Credo che non torneranno a San Benedetto le stesse persone che sono partite e spero che Dio ci aiuti a spremere il succo di questa grandiosa esperienza e a trarne giovamento per tutta la vita. Immaginavo che sarebbe stato utile venire ma non fino a questo punto. Questo paese è un grande paradosso, come dice Chesterton. Da un lato ti verrebbe da aiutare tutti nel modo più veloce possibile, donando pochi soldi a ciascuno; dall'altro la cicatrice che ti lascia la vista della vita di questo popolo brucia troppo e verrebbe voglia di fuggire e dimenticare tutto al più presto. Ma in questo paese vive una famiglia che sta cambiando la società partendo dalle piccole cose e applicando il distributismo, una famiglia di cui noi siamo parte, che ci ha aperto le porte di casa senza pensarci due volte, che ci ha accolto e custodito, che non ha voluto che andassimo a stare negli alberghi degli europei per non mantenere le distanze, che ci ha dato persino i soldi per l'offertorio a messa come mi capita di fare qualche volta con i miei figli. John ci ha tenuto per mano ogni momento e con pazienza e anche molta fatica, per via del programma di lavoro molto intenso, ci ha guidato nel suo mondo, ora sta a noi non abbandonarlo e sostenerlo, ma soprattutto trasmettere (come lui è bravissimo a fare) quello che abbiamo colto della sua grande opera a tutti.

Ciccio

Viaggio in Sierra Leone - Diario di Bordo - 5.

17/09/2023

Questa giornata si chiamerà "Metodo". 

La chiesa di Makeni, dove fu parroco
Mons. Giorgio Biguzzi


Colazione a Kono e via verso Makeni per la messa, il viaggio in macchina è sempre molto interessante perché la nostra curiosità non si placa, vogliamo sapere tutto di quello che riguarda il SLCC e i collaboratori di John. Chiediamo di parlarci dei ragazzi che ieri ci hanno accompagnato in moto per tutta la giornata e anche il giorno precedente. John ce li elenca tutti:

Komba fa il grafico, Alfa, Emmanuel, secondo agronomo, sta imparando e sono otto anni che sta con l'associazione, Samuradavid, agronomo, è con loro da sette anni, Joshua si occupa delle costruzioni, Mohamed, Finda, Meata, che è la supervisor. Kaday è una volontaria, ci ha cucinato, e fa la nutrizionista nei villaggi, con loro da dieci anni. Questi ragazzi praticamente sono parte dei villaggi e si sono uniti all'associazione dopo che il SLCC è andato a fare la proposta di costituire la cooperativa, hanno visto qualcosa di buono e si sono proposti di aiutare ognuno a modo suo. Oggi fanno qualche lavoretto in forma privata personale e il resto del tempo viene dedicato all'associazione, una parte come volontariato, una parte con un piccolo contributo per il lavoro svolto. Sono tutti i giorni a monitorare le cooperative perché ci vivono dentro e pertanto molto del lavoro di supervisione e insegnamento delle tecniche lavorative lo fanno loro. La domanda sorge spontanea: ma John come fa ad essere così determinato e sistematico nel suo lavoro con ogni persona che incontra? Lui ci dice che non c'è una scuola per questo: si osserva, si studia il problema e si affronta non come una ONG, ma nella maniera che insegna la Chiesa Cattolica, educando le persone e avendo la pazienza di delegare ai giovani facendoli sbagliare e sbagliare e sbagliare, così loro faranno esperienza e impareranno dagli errori. Questo è quello che ci insegna anche la nostra compagnia ed è il modo cui Federica e Marco ci hanno cresciuto. La cosa difficile per noi è metterlo in pratica. 

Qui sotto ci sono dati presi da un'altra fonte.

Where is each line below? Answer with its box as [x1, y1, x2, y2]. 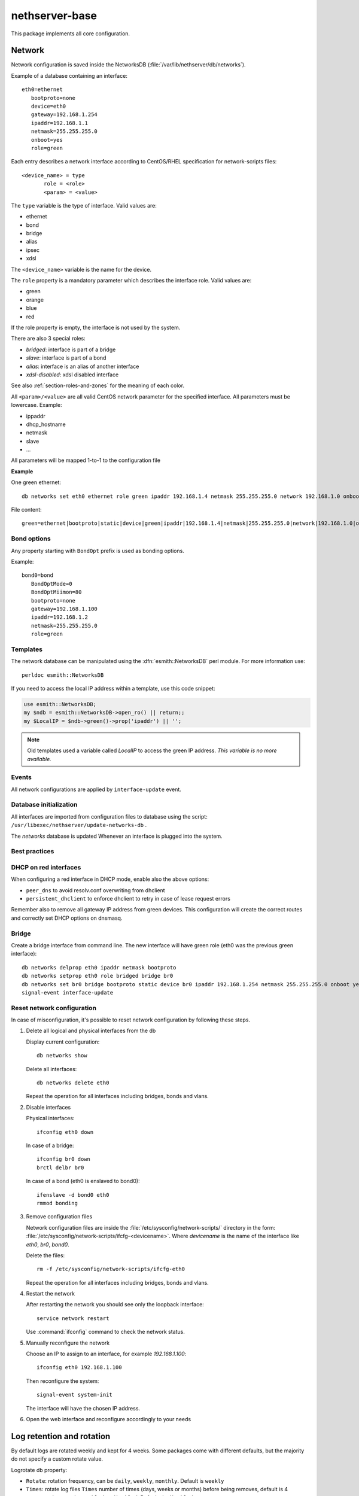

John nel tempo, è divenuto molto conosciuto e ci dice che ha ricevuto un'offerta da un associazione cattolica inglese per trasferirsi in Etiopia e fare questo lavoro e seguire tutte le loro opere alla sua maniera dandogli 10.000 sterline al mese di stipendio e pagandogli tutte le spese per il trasferimento ma John ha detto che la vita di Tamba, di Philip o delle persone dei villaggi vale molto di più di 100.000 sterline l'anno. Andiamo di corsa alla messa delle 10.00 a Makeni particolare.

Finita la messa andiamo a conoscere il sacerdote che ci mostra la tomba di Monsignor F. Assolini, che è stato uno dei pionieri della Sierra Leone e nel tempo che è stato qui ha fondato nove parrocchie. Nella giornata di ieri avevo chiesto se potevamo passare a vedere la scuola che frequentava John da bambino, dice di sì e nel frattempo prendiamo la strada rossa per Kabonka. Lungo la strada un'incontro importante: Robert Kanu, che è un parente di John, dice: "se oggi siamo gli uomini che siamo è grazie a questi edifici scolastici". John è commosso nel ricordare le sue origini e dice a Robert di venire a Freetown in settimana perché vuole ospitarlo a casa sua, occuparsi un pò di lui e fargli una donazione per sistemare la scuola: dice che dobbiamo sostenere quello da cui tutto è iniziato.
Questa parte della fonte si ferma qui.